Records excerpted from a collection
+ + +

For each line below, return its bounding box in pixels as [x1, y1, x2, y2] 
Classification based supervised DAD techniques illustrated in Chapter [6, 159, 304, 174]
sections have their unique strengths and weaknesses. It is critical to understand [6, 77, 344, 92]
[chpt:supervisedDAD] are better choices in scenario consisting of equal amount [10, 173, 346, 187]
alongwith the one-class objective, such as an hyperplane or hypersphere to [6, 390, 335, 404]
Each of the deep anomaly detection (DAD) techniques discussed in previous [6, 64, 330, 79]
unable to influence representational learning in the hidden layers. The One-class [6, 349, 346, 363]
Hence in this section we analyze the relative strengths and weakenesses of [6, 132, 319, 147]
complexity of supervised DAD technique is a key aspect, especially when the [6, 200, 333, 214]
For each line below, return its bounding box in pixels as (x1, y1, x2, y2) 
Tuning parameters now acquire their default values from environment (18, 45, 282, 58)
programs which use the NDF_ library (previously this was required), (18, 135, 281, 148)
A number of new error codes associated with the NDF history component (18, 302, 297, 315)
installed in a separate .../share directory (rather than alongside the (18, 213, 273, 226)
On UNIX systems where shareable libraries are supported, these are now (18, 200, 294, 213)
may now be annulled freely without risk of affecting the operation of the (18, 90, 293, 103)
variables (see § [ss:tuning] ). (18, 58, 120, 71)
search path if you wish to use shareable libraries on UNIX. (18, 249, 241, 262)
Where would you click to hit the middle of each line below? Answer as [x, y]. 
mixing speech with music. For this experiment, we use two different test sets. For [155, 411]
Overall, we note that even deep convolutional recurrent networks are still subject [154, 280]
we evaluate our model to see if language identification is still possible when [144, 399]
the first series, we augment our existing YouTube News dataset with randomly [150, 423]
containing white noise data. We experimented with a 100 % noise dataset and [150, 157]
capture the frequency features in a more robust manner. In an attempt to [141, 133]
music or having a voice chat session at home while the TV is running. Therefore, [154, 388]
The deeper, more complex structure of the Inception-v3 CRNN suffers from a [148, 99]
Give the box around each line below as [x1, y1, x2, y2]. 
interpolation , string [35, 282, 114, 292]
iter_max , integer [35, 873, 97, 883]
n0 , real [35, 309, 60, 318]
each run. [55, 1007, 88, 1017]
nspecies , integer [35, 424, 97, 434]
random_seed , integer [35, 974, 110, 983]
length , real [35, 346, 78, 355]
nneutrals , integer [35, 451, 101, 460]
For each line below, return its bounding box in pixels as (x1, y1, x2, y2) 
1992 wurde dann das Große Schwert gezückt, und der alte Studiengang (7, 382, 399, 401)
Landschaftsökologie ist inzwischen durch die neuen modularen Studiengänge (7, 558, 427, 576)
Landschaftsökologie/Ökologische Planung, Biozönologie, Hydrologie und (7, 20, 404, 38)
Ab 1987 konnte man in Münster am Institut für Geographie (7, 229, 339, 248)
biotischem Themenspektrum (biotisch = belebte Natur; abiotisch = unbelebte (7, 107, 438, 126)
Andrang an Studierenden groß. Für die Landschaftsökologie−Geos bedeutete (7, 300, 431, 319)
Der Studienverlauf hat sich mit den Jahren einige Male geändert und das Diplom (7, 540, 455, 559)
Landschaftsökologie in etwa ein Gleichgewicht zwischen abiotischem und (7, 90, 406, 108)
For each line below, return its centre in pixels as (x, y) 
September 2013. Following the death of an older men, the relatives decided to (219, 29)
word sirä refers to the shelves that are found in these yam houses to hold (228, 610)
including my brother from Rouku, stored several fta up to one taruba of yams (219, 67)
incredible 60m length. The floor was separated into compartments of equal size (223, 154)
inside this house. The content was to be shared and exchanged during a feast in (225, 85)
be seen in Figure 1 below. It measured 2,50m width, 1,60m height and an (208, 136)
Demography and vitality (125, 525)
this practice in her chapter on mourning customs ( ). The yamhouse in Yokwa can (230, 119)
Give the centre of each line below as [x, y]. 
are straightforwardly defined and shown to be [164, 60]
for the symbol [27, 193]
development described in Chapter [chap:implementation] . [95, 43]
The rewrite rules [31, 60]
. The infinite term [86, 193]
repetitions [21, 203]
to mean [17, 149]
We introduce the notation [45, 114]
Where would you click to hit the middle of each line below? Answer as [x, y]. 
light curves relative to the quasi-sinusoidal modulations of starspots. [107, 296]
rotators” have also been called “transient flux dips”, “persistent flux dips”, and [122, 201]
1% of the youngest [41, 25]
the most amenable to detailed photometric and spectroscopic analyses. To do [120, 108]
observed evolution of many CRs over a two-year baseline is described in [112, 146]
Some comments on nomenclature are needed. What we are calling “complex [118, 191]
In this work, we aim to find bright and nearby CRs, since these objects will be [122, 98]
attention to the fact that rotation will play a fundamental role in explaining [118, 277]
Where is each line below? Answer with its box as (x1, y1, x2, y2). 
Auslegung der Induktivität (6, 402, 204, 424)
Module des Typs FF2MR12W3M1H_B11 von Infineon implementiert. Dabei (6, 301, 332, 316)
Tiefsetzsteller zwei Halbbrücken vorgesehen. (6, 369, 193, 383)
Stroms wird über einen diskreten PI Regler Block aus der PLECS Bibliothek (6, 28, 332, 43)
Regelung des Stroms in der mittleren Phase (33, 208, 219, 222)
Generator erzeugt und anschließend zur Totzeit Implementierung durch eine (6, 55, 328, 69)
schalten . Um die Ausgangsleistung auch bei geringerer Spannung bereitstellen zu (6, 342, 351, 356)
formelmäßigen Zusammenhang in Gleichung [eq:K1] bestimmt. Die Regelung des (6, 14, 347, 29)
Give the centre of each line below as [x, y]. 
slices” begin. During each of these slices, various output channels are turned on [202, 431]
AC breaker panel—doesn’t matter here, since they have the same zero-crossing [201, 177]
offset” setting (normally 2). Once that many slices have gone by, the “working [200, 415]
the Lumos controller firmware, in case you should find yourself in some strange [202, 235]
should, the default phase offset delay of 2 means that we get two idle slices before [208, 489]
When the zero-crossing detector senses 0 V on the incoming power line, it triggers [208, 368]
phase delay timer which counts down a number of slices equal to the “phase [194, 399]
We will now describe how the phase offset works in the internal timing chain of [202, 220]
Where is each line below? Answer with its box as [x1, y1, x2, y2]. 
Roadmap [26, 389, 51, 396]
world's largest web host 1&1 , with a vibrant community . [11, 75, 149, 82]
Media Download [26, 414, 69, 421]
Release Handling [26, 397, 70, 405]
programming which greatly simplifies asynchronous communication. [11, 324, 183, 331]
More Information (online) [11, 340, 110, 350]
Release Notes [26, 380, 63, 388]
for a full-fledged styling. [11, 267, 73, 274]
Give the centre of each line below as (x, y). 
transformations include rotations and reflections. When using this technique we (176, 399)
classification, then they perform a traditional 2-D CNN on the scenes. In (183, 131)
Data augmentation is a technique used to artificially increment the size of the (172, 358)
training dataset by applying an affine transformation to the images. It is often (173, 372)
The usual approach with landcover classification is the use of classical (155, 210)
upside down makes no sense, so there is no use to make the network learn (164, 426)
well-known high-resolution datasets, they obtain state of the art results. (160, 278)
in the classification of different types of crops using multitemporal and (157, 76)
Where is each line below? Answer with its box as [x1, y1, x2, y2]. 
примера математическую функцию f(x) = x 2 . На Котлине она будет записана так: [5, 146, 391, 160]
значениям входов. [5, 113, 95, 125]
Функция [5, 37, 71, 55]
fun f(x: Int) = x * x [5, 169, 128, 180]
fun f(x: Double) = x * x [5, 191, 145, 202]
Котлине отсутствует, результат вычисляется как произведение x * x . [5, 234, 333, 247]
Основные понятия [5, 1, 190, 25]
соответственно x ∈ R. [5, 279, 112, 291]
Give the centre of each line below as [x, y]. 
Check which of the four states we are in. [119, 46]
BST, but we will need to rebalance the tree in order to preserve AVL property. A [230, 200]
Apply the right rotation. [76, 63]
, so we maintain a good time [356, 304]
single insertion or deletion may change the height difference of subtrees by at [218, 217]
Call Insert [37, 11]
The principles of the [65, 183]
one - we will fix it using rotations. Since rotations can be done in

+ + +

What the exercise asks: Please reproduce the lines from the line with "Overall, we note" to the line with "capture the frequency", both ends included, exactly as they appear above.

Your response:
Overall, we note that even deep convolutional recurrent networks are still subject [154, 280]
we evaluate our model to see if language identification is still possible when [144, 399]
the first series, we augment our existing YouTube News dataset with randomly [150, 423]
containing white noise data. We experimented with a 100 % noise dataset and [150, 157]
capture the frequency features in a more robust manner. In an attempt to [141, 133]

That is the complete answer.